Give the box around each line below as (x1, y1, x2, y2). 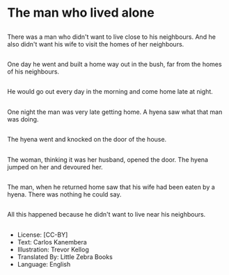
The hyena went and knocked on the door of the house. (7, 135, 167, 144)
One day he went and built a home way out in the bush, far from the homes (7, 60, 222, 68)
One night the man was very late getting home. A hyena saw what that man (7, 108, 223, 116)
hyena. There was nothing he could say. (7, 190, 122, 199)
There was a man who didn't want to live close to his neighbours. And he (7, 33, 216, 41)
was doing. (7, 115, 39, 123)
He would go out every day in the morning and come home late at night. (7, 87, 214, 96)
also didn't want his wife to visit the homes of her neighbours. (7, 40, 184, 48)
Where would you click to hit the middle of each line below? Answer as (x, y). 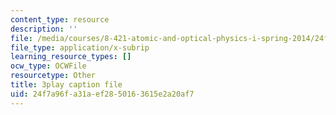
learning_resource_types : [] (71, 57)
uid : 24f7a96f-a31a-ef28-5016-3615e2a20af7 (102, 94)
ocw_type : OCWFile (48, 66)
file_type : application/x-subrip (80, 47)
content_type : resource (60, 19)
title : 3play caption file (66, 85)
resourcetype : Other (53, 76)
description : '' (44, 29)
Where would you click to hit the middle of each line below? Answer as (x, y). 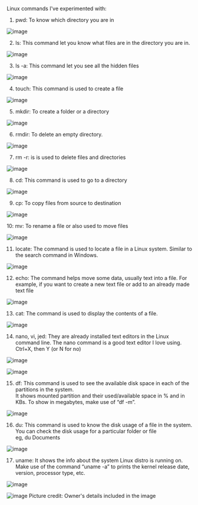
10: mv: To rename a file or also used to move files (67, 226)
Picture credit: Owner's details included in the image (93, 496)
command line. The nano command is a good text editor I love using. (98, 343)
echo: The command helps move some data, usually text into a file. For (101, 278)
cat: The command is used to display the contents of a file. (86, 313)
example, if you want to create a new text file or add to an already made (103, 284)
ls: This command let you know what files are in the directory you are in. (103, 43)
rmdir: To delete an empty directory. (59, 134)
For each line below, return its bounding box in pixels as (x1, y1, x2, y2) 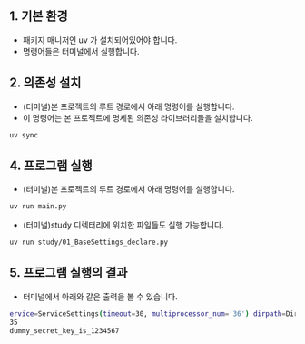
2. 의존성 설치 (9, 76, 82, 91)
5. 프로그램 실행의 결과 (9, 265, 128, 280)
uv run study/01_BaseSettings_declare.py (9, 238, 169, 248)
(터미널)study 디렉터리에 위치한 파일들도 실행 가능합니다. (22, 219, 224, 230)
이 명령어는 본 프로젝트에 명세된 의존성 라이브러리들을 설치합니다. (22, 112, 253, 123)
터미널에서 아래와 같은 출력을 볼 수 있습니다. (22, 290, 179, 302)
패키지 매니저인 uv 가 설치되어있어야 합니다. (22, 35, 178, 46)
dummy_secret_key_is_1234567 (9, 326, 120, 335)
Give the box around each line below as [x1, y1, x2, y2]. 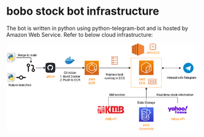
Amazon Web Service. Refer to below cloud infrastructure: [6, 31, 153, 38]
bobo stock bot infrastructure [6, 4, 159, 18]
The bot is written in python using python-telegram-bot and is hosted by [6, 24, 188, 32]
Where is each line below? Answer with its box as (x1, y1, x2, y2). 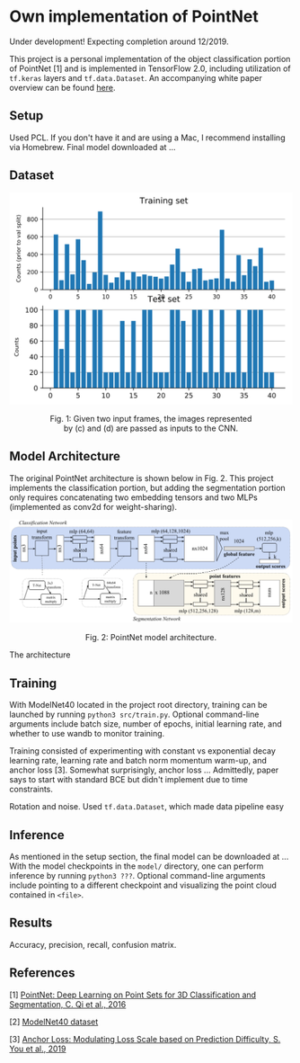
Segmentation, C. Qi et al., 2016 (9, 998, 127, 1009)
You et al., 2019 (9, 1043, 66, 1054)
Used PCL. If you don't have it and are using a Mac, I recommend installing (9, 132, 286, 143)
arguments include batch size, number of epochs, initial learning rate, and (9, 719, 283, 729)
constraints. (9, 784, 54, 795)
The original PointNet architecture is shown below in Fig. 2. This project (9, 472, 274, 483)
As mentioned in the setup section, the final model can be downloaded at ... (9, 852, 289, 862)
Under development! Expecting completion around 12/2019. (9, 36, 229, 47)
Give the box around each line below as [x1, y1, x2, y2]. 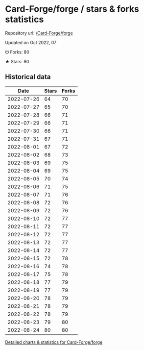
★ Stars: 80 [5, 58, 29, 64]
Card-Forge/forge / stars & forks [5, 3, 140, 15]
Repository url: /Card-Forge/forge [5, 30, 73, 36]
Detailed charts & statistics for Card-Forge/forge [5, 339, 103, 345]
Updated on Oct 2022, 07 [5, 39, 57, 45]
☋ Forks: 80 [5, 49, 29, 55]
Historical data [5, 73, 51, 81]
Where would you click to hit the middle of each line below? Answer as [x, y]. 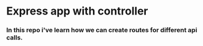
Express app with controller [77, 11]
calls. [15, 38]
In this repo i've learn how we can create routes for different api [102, 30]
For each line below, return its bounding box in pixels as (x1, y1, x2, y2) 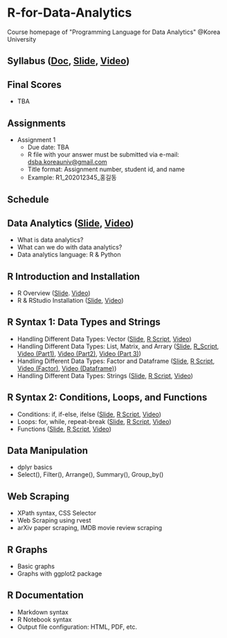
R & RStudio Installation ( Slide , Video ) (17, 296, 124, 304)
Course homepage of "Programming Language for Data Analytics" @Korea (7, 28, 221, 36)
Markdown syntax (17, 608, 69, 616)
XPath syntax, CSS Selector (17, 509, 97, 517)
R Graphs (7, 544, 48, 556)
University (7, 35, 37, 43)
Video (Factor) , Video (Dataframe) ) (17, 364, 117, 372)
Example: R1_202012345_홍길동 (27, 173, 117, 181)
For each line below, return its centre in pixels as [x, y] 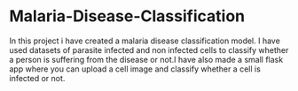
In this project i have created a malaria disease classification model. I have [145, 41]
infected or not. [37, 78]
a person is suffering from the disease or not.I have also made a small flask [146, 59]
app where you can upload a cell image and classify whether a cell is [135, 69]
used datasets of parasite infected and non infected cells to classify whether [149, 49]
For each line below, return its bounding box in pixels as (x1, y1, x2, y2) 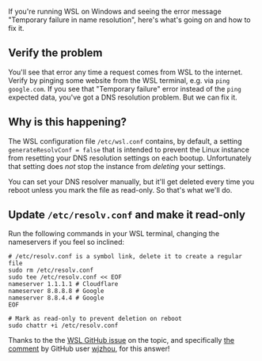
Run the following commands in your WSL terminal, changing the (8, 229, 220, 239)
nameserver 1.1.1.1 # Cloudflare (8, 280, 119, 288)
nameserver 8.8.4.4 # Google (8, 294, 104, 303)
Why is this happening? (8, 115, 127, 129)
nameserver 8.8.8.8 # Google (8, 288, 104, 295)
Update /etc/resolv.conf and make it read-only (8, 209, 245, 222)
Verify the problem (8, 47, 103, 60)
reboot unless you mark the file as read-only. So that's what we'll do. (8, 185, 233, 194)
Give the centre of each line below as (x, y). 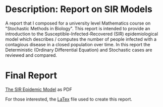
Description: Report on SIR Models (79, 9)
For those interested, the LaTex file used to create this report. (69, 99)
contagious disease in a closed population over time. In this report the (78, 44)
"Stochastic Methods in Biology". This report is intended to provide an (78, 28)
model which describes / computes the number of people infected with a (81, 39)
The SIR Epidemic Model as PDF (39, 89)
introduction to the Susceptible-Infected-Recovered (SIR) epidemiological (82, 34)
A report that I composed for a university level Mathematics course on (78, 23)
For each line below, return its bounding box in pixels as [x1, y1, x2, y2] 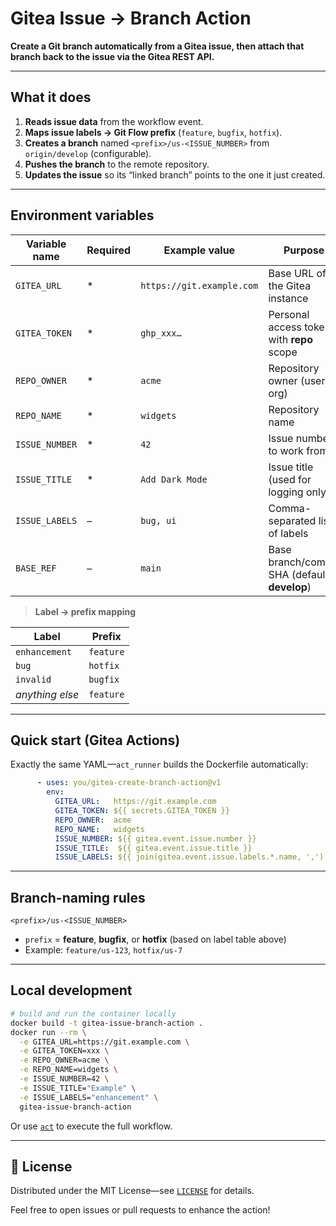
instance [268, 291, 309, 305]
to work [268, 443, 304, 457]
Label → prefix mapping [34, 605, 137, 617]
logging [268, 485, 304, 499]
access [268, 320, 302, 334]
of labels [268, 526, 309, 540]
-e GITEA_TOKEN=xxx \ [19, 1046, 110, 1056]
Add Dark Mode [140, 473, 208, 485]
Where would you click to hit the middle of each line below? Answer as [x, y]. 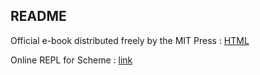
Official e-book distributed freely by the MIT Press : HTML [130, 40]
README [38, 16]
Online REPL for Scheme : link [71, 60]
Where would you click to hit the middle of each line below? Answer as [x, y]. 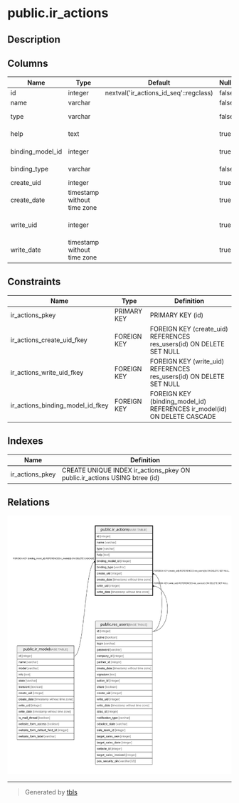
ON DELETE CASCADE [183, 417]
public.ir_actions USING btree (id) [111, 478]
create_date [28, 200]
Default [159, 83]
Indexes [26, 441]
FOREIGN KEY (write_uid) [187, 361]
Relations [29, 502]
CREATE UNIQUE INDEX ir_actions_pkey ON [126, 470]
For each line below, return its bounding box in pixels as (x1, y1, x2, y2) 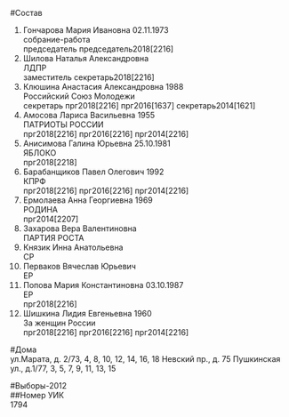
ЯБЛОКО (22, 148, 57, 158)
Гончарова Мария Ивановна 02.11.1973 (22, 25, 169, 35)
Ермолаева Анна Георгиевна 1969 (22, 195, 154, 205)
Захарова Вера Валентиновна (22, 223, 137, 234)
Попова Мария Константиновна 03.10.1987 (22, 280, 184, 290)
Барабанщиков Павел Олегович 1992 (22, 166, 165, 177)
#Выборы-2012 (10, 381, 68, 390)
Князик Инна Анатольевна (22, 242, 124, 253)
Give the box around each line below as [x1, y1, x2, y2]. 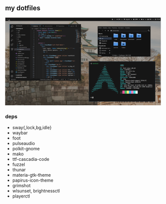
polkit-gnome [12, 145, 40, 151]
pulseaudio [12, 140, 36, 146]
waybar [12, 130, 28, 136]
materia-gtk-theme [12, 172, 51, 178]
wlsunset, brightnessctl [12, 188, 60, 194]
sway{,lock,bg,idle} [12, 124, 52, 131]
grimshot [12, 182, 31, 188]
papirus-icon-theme [12, 177, 53, 183]
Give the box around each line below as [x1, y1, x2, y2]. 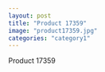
========================================================================
PROBLEM TO SOLVE - Using the listing above, return word for word each line from the one that has "You et al., 2019 (9, 1043, 66, 1054)" through the one that has "constraints. (9, 784, 54, 795)", and no line outside that range.

THE COMPLETED TASK -
You et al., 2019 (9, 1043, 66, 1054)
Used PCL. If you don't have it and are using a Mac, I recommend installing (9, 132, 286, 143)
arguments include batch size, number of epochs, initial learning rate, and (9, 719, 283, 729)
constraints. (9, 784, 54, 795)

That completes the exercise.